EXERCISE PROMPT:
Go over the entries below line by line, copying each one that contains the word "sammenhæng".

RECORDS FOR THIS TASK:

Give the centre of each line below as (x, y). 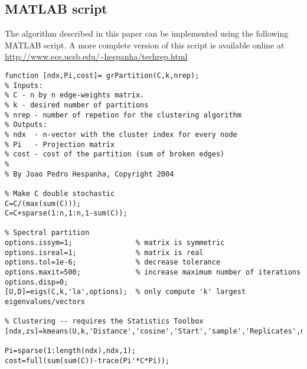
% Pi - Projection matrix (60, 144)
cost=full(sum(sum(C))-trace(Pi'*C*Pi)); (87, 361)
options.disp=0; (37, 282)
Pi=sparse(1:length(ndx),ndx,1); (70, 351)
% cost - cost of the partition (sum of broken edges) (115, 154)
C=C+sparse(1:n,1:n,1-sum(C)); (66, 213)
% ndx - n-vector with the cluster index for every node (121, 134)
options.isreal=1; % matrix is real (104, 252)
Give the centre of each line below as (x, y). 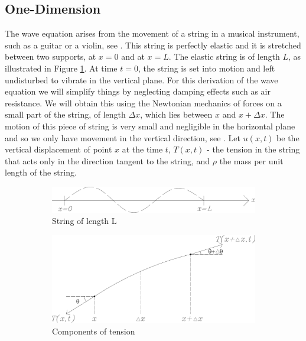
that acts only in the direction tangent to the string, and (108, 160)
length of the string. (41, 172)
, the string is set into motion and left (206, 68)
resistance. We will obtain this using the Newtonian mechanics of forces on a (143, 103)
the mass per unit (251, 160)
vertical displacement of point (58, 149)
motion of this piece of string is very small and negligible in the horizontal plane (150, 126)
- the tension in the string (253, 149)
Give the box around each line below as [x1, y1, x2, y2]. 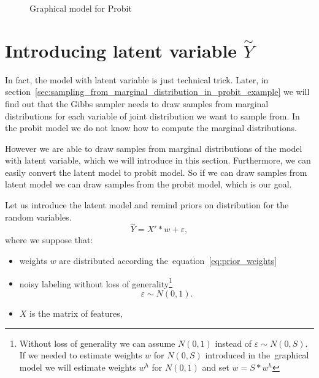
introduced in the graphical [205, 349, 309, 361]
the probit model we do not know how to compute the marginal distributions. [5, 121, 297, 134]
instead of [215, 336, 252, 349]
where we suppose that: [5, 233, 93, 246]
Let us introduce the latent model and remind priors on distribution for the [5, 198, 289, 211]
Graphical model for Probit [29, 2, 132, 14]
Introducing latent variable [5, 37, 237, 62]
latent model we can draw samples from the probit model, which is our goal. [5, 178, 292, 191]
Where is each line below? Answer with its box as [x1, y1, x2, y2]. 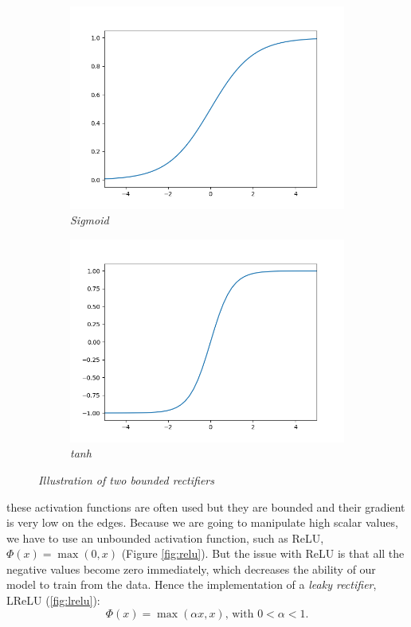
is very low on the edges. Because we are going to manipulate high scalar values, [6, 514, 398, 531]
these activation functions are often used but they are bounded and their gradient [6, 498, 405, 515]
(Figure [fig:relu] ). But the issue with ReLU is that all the [121, 545, 405, 562]
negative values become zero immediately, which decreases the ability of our [6, 560, 376, 577]
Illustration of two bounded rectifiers [38, 471, 215, 488]
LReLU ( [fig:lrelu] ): [6, 592, 100, 609]
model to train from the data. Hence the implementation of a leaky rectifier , [6, 576, 377, 593]
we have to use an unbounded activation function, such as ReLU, [6, 529, 324, 546]
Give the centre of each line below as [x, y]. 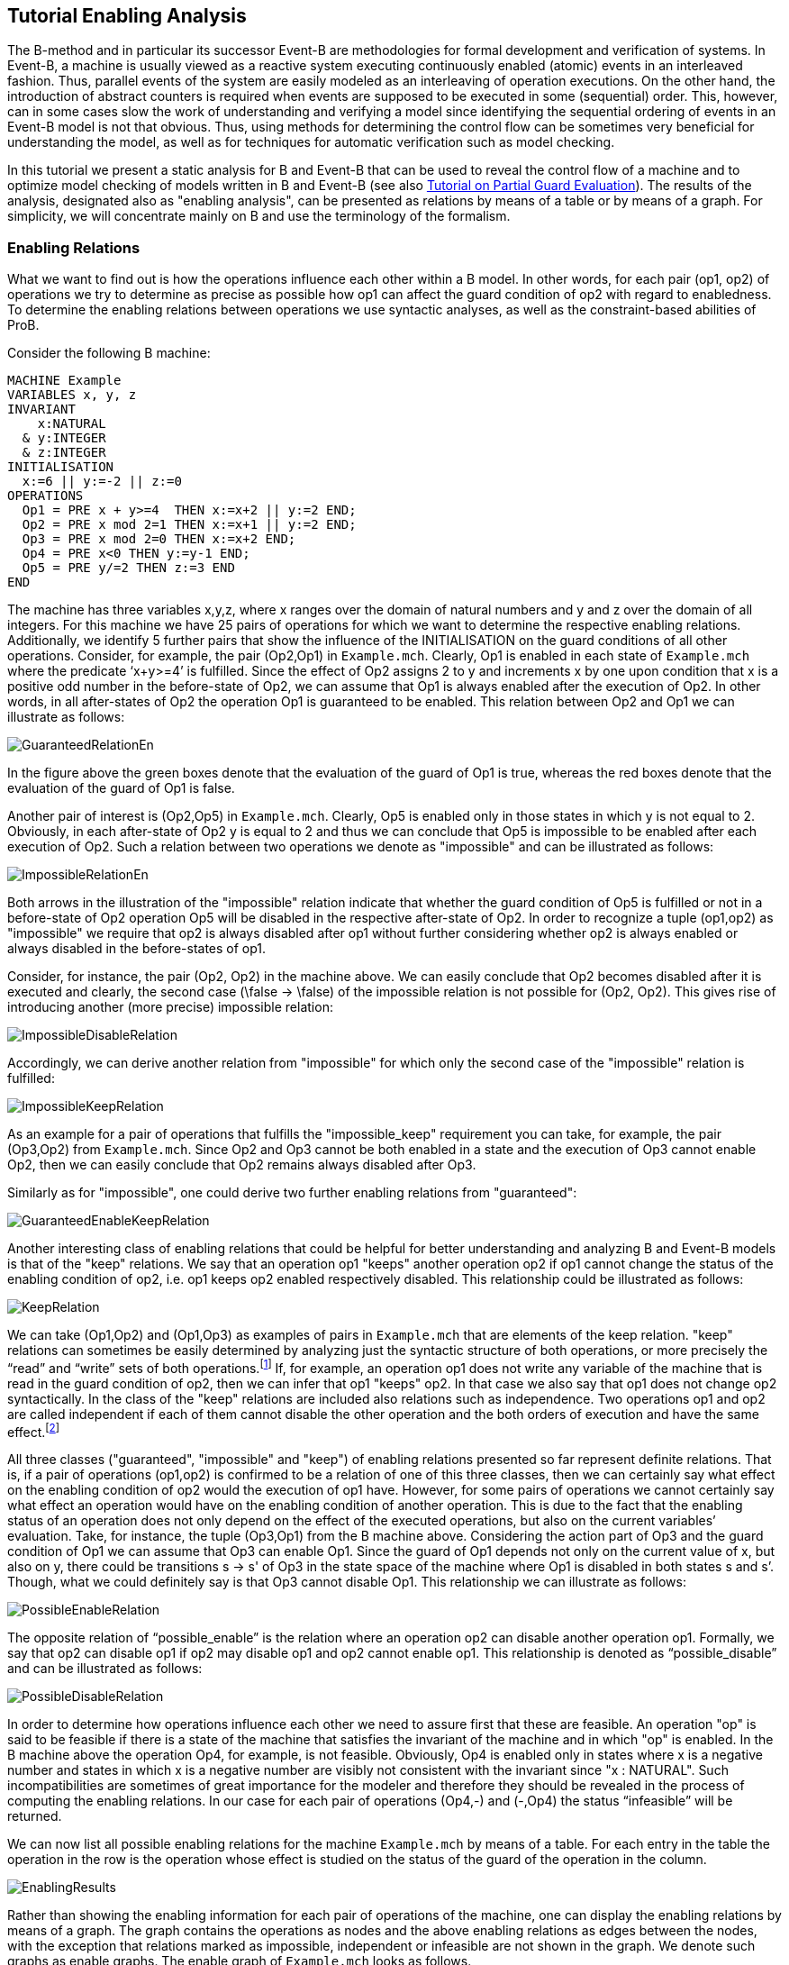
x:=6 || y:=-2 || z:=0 [102, 482]
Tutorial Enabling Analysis [127, 16]
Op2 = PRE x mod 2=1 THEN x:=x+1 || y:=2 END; [189, 525]
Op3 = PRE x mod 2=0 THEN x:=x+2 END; [159, 539]
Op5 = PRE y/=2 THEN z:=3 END [128, 568]
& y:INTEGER [64, 438]
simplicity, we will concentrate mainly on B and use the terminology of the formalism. [259, 216]
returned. [35, 1816]
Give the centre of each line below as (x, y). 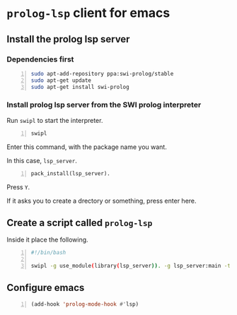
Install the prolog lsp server (68, 39)
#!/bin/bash (48, 253)
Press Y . (18, 187)
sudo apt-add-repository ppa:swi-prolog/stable (102, 73)
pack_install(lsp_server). (70, 173)
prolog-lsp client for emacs (88, 13)
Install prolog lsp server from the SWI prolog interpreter (104, 105)
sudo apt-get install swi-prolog (80, 87)
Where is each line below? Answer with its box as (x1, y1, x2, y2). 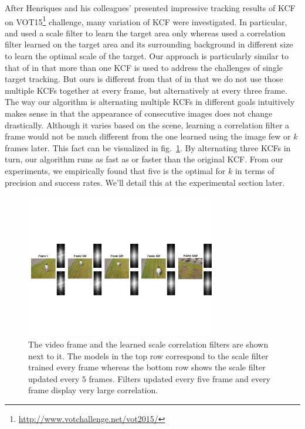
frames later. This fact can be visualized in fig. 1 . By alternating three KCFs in (5, 141, 291, 154)
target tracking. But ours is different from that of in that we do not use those (5, 73, 283, 85)
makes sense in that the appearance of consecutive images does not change (5, 107, 273, 119)
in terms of (235, 164, 274, 176)
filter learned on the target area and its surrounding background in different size (5, 38, 293, 50)
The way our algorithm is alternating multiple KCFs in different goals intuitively (5, 96, 295, 108)
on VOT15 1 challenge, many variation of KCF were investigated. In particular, (5, 13, 287, 28)
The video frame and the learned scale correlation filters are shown (28, 338, 269, 350)
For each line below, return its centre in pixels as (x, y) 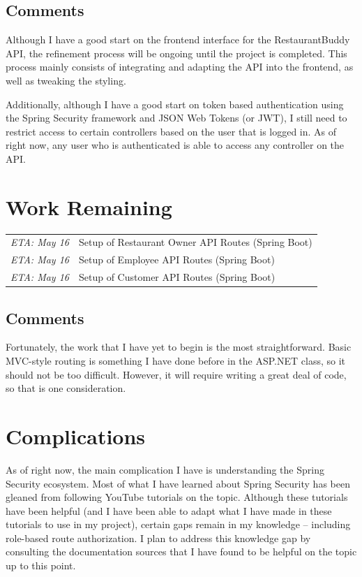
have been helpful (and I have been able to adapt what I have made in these (169, 510)
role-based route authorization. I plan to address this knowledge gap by (158, 538)
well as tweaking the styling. (66, 80)
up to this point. (41, 565)
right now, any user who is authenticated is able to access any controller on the (175, 145)
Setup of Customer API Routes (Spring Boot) (177, 277)
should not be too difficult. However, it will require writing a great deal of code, (176, 374)
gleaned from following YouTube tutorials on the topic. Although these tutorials (177, 497)
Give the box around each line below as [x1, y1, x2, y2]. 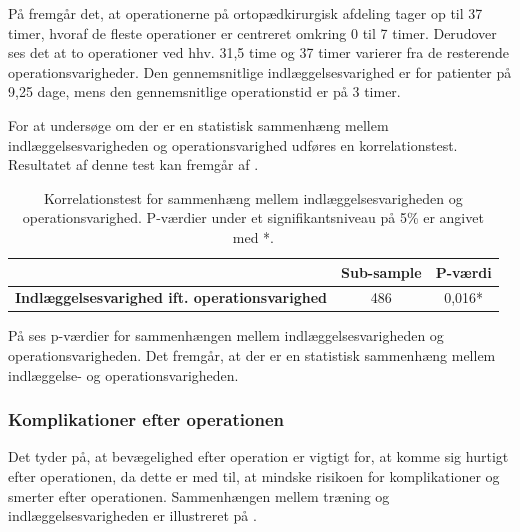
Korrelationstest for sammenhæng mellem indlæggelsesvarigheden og [44, 187, 463, 208]
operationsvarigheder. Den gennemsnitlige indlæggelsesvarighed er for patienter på [8, 61, 512, 82]
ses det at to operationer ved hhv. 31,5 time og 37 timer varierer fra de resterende [8, 42, 510, 63]
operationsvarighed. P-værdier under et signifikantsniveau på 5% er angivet [22, 207, 484, 228]
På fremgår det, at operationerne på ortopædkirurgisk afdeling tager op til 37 [8, 3, 483, 23]
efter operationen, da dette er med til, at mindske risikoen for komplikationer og [8, 466, 500, 487]
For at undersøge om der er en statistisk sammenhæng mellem [8, 114, 389, 135]
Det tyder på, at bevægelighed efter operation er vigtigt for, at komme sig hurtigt [8, 446, 509, 467]
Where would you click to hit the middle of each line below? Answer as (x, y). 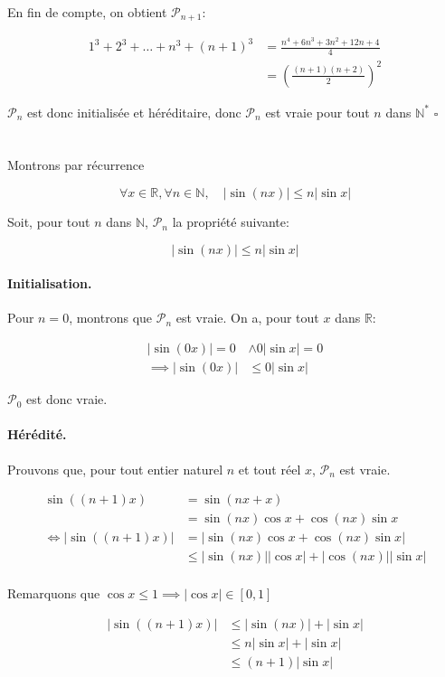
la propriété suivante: (231, 222)
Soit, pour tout (49, 222)
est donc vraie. (67, 399)
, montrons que (111, 318)
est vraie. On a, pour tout (247, 318)
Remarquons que (54, 593)
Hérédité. (37, 434)
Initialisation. (50, 283)
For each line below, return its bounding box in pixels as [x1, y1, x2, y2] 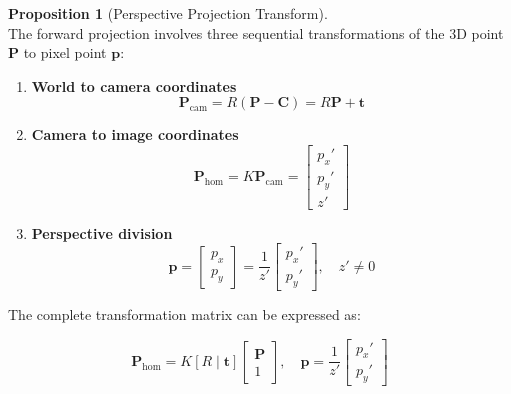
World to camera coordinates [31, 75, 237, 96]
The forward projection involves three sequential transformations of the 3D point [8, 22, 504, 43]
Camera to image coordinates [31, 124, 239, 145]
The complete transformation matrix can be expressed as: [8, 303, 361, 324]
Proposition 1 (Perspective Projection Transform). [8, 3, 328, 23]
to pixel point [23, 42, 107, 63]
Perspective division [31, 222, 173, 243]
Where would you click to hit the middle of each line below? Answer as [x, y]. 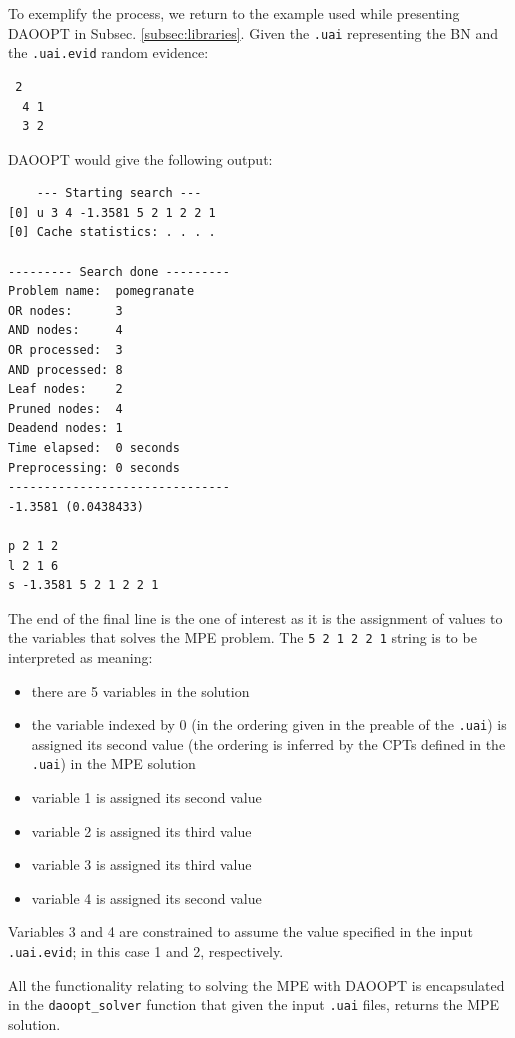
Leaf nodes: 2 [65, 389]
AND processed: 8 [65, 369]
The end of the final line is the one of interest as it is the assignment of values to [255, 617]
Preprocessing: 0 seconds [94, 467]
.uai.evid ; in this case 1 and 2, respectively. [146, 951]
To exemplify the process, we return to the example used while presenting [234, 13]
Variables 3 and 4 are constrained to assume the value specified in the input [240, 931]
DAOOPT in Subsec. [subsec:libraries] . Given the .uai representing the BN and [253, 32]
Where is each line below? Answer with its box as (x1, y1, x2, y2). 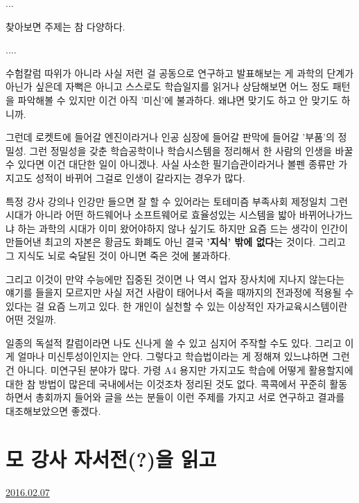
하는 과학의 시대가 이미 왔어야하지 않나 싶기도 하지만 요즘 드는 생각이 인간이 (17, 221, 348, 235)
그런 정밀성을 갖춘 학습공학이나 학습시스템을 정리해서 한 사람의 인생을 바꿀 (29, 143, 353, 157)
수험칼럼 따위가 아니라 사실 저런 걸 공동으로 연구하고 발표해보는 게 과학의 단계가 (6, 65, 354, 80)
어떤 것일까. (6, 312, 56, 327)
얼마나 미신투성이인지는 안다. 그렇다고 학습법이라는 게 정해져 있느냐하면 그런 (17, 349, 350, 364)
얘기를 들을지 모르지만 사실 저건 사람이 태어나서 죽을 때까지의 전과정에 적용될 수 (6, 285, 354, 300)
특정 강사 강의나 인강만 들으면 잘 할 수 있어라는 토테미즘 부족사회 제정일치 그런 (6, 194, 348, 208)
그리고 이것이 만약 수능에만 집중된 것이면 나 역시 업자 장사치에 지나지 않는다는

RESPONSE:
Korrelationstest for sammenhæng mellem indlæggelsesvarigheden og [44, 187, 463, 208]
For at undersøge om der er en statistisk sammenhæng mellem [8, 114, 389, 135]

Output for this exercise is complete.